#### TO DO
Give the entries back exactly as they stand, but without pictures.

[Collection entries]

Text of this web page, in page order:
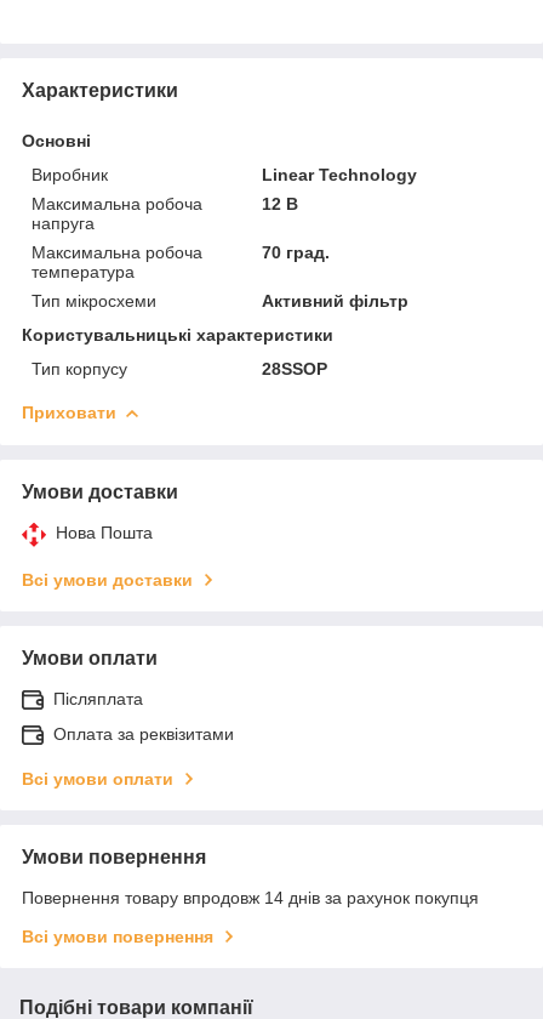
Характеристики
Основні
Виробник
Linear Technology
Максимальна робоча
напруга
12 В
Максимальна робоча
температура
70 град.
Тип мікросхеми
Активний фільтр
Користувальницькі характеристики
Тип корпусу
28SSOP
Приховати
Умови доставки
Нова Пошта
Всі умови доставки
Умови оплати
Післяплата
Оплата за реквізитами
Всі умови оплати
Умови повернення
Повернення товару впродовж 14 днів за рахунок покупця
Всі умови повернення
Подібні товари компанії

#### ANSWER
Text of this web page, in page order:
Характеристики
Основні
Виробник
Linear Technology
Максимальна робоча
напруга
12 В
Максимальна робоча
температура
70 град.
Тип мікросхеми
Активний фільтр
Користувальницькі характеристики
Тип корпусу
28SSOP
Приховати
Умови доставки
Нова Пошта
Всі умови доставки
Умови оплати
Післяплата
Оплата за реквізитами
Всі умови оплати
Умови повернення
Повернення товару впродовж 14 днів за рахунок покупця
Всі умови повернення
Подібні товари компанії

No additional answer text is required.